HPC usage report from N. Landshuter, T. Mölg, J. Grießinger, A. Bräuning and T. Peters

10-year Characteristics of Moisture Source Regions and Their Potential Effect on Seasonal Isotopic Signatures of δ18O in Tropical Trees of Southern Ecuador

Moisture source regions were calculated to increase the understanding of hydroclimatic processes influencing precipitation at our study site on the western flanks of the Andes in southern Ecuador. Therefore, a well-established moisture source diagnostic was applied to modelled air parcel trajectories. A discussion of possible influences of our results on stable oxygen isotopes of tropical tree rings that can be used to reconstruct past climates completed our study.

Motivation and problem definition

Ecuador experiences severe droughts and floods with a highinterannual variability leading to social and economic losses. To better predict those events and to improve risk and water management in southern Ecuador, further knowledge about precipitation and its origin is necessary. Moisture sources of precipitation are often imprinted in the stable oxygen isotopes of tree rings. Isotopic signatures of such climate proxies are a valuable tool to reconstruct past climates and hence increase the data basis and knowledge of hydroclimatic processes.

Daily mean contributions of moisture source regions (mm/day) to precipitation
events at the study site in southern Ecuador for the atmospheric pressure levels 850, 750 and 650
hPa. Precipitation events are separated by rain amount (“no rain” (A,D,G), “normal rain” (B,E,H) and
“heavy rain” (C,F,I). Topographic contours, with 750 m interval, shown as gray lines.

Methods and codes

To produce the air parcel trajectories, we run the trajectory model LAGRANTO (Sprenger und Wernli 2015; Geoscientific Model Development, 8) and used ERA5 reanalysis data (European Center for Medium-Range Weather Forecasts (ECMWF)) as input dataset for the considered rainy seasons (January – April) between 2008 and 2017. The moisture source diagnostic of Sodemann et al. (2008, Journal of Geophysical Research, 113) was applied to the resulting 1 713 600 trajectories. These calculations were carried out on the Meggie compute cluster.
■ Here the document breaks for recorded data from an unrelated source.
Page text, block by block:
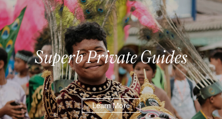
Superb Private Guides
Learn More
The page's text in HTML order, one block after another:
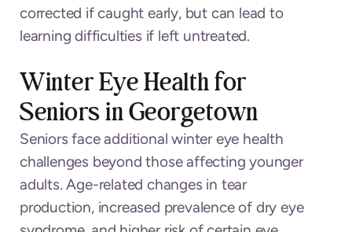
corrected if caught early, but can lead to
learning difficulties if left untreated.
Winter Eye Health for
Seniors in Georgetown
Seniors face additional winter eye health
challenges beyond those affecting younger
adults. Age-related changes in tear
production, increased prevalence of dry eye
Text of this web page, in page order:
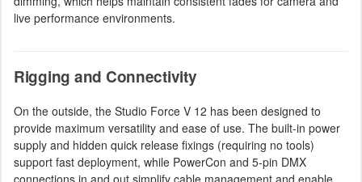
live performance environments.
Rigging and Connectivity
On the outside, the Studio Force V 12 has been designed to
provide maximum versatility and ease of use. The built-in power
supply and hidden quick release fixings (requiring no tools)
support fast deployment, while PowerCon and 5-pin DMX
connections in and out simplify cable management and enable
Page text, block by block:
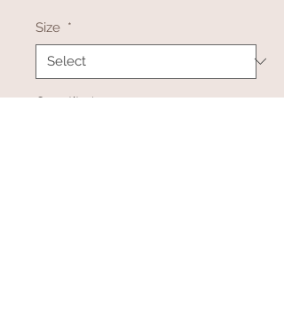
Size *
Quantity *
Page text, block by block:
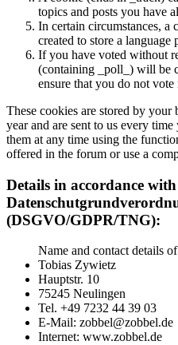
topics and posts you have
In certain circumstances, a
created to store a language
If you have voted without
(containing _poll_) will be
ensure that you do not vote
These cookies are stored by
year and are sent to us every
them at any time using the
offered in the forum or use a
Details in accordance
(DSGVO/GDPR/TNG):
Name and contact details
Tobias Zywietz
Hauptstr. 10
75245 Neulingen
Tel. +49 7232 44 39 03
E-Mail: zobbel@zobbel.de
Internet: www.zobbel.de
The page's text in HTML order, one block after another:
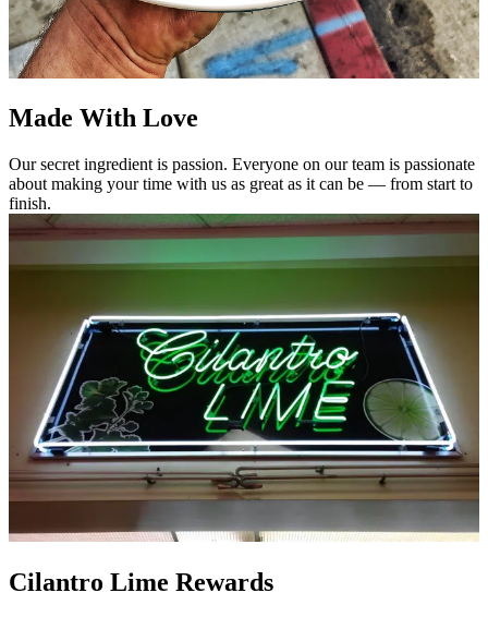
Made With Love
Our secret ingredient is passion. Everyone on our team is passionate
about making your time with us as great as it can be — from start to
finish.
Cilantro Lime Rewards

Heavy precipitation events in contrast to normal precipitation events at our study site showed an enhanced uptake of moisture from the eastern Pacific. This moisture source region is mostly pronounced in February and March, which coincides with the months of maximum monthly rain amounts. The seasonal march was also visible in the stable oxygen isotope signatures of the considered tree rings.


The following publication encompasses all methods and results in detail:

Landshuter, N. and T. Mölg, J. Grießinger, A. Bräuning, T. Peters: 10-year Characteristics of Moisture Source Regions and Their Potential Effect on Seasonal Isotopic Signatures of δ18O in Tropical Trees of Southern Ecuador, Frontiers in Earth Science, 8:604804. doi: 10.3389/feart.2020.604804

Researcher’s Bio and Affiliation

Nadja Landshuter works as a research scientist at the FAU Erlangen-Nürnberg. For her dissertation project in the Climate System Research Group, she investigates tropical hydroclimatic processes for decreasing the uncertainty in climate proxies like tree rings. By using trajectory and climate models, she further analyzes mesoscale processes that are influenced by El Niño Southern Oscillation events.